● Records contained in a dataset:
BEGIN

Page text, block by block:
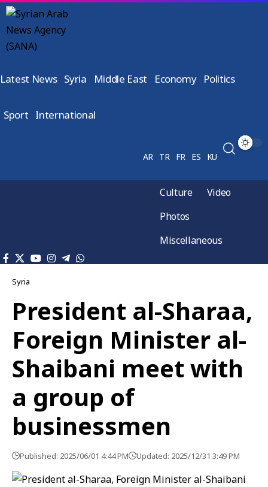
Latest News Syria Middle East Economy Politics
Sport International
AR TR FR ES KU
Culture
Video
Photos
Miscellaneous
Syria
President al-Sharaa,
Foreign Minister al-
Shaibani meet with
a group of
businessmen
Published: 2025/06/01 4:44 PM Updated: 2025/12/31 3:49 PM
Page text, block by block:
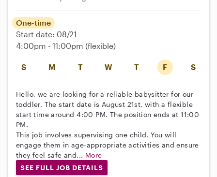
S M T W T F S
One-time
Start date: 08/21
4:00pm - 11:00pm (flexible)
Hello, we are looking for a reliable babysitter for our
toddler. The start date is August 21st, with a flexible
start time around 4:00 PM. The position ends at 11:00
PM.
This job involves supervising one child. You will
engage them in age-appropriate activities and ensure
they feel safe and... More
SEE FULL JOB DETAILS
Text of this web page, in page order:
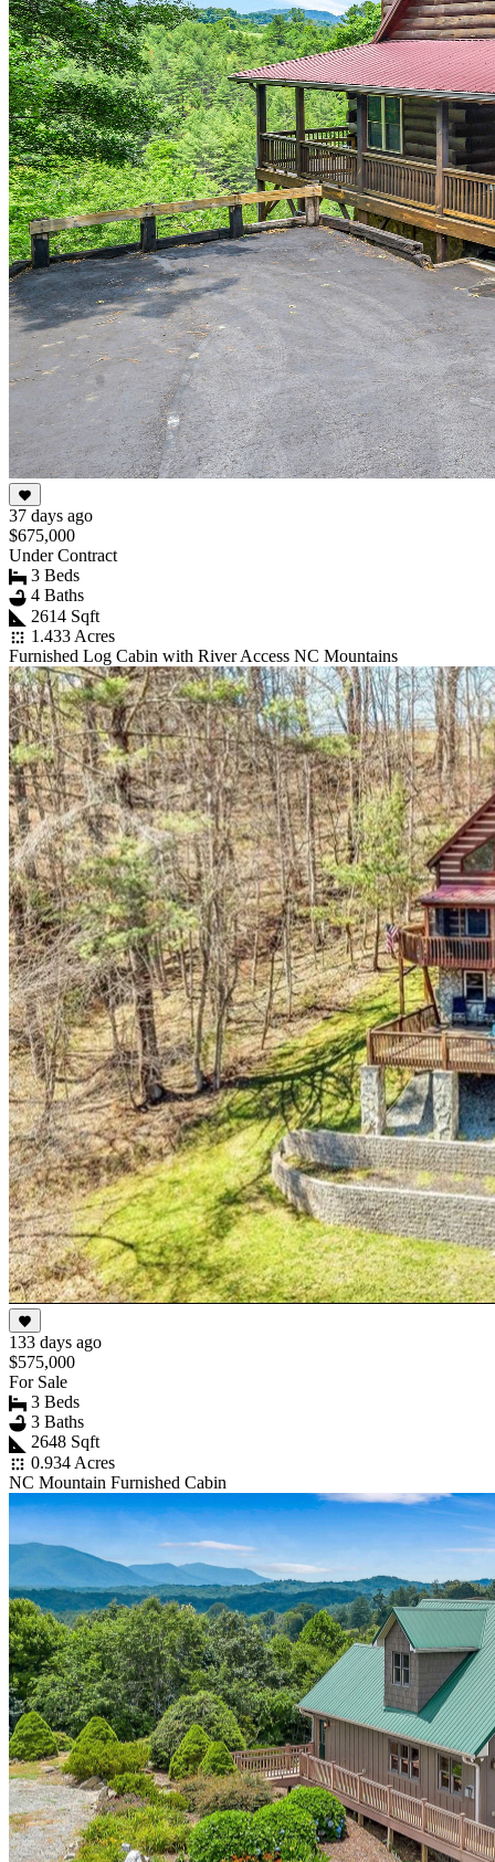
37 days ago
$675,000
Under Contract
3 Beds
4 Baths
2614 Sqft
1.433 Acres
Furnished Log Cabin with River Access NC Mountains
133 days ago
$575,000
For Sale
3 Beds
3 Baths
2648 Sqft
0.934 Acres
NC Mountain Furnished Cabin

END

● Task to complete: Collect from the data above every line that includes "Cabin".

● Task result:
Furnished Log Cabin with River Access NC Mountains
NC Mountain Furnished Cabin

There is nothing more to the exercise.